EXERCISE GOAL.
Reproduce the entries shown below only from the line with "while group management" down to the line with "hosts send a", keeping both end lines and copying each one exactly.

[Records from a collection]
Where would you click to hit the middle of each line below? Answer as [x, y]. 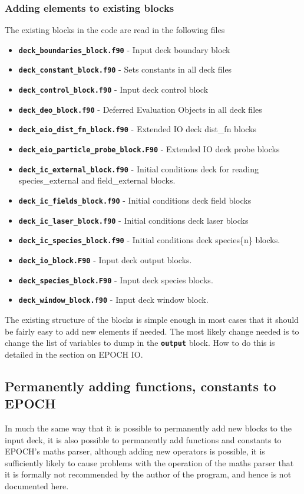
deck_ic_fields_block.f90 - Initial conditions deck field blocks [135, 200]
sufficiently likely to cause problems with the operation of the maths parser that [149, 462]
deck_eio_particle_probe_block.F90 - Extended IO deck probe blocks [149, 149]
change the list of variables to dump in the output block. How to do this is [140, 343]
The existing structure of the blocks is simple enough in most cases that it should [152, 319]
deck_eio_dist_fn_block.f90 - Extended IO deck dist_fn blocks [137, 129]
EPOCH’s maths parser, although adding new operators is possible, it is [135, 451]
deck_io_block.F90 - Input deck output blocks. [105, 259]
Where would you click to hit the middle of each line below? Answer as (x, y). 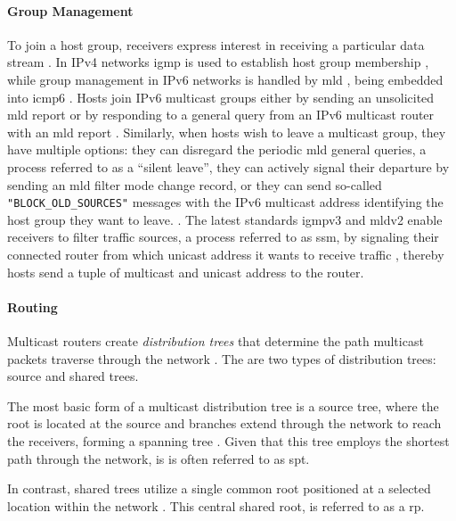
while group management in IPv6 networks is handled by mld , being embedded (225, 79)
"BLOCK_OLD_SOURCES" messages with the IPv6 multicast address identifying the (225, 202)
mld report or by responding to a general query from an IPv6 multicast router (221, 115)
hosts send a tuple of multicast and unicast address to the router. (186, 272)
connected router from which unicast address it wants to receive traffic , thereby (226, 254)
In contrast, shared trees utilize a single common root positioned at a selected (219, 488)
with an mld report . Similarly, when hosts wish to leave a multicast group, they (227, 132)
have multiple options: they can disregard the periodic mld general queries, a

OUTPUT OF THE TASK.
while group management in IPv6 networks is handled by mld , being embedded (225, 79)
"BLOCK_OLD_SOURCES" messages with the IPv6 multicast address identifying the (225, 202)
mld report or by responding to a general query from an IPv6 multicast router (221, 115)
hosts send a tuple of multicast and unicast address to the router. (186, 272)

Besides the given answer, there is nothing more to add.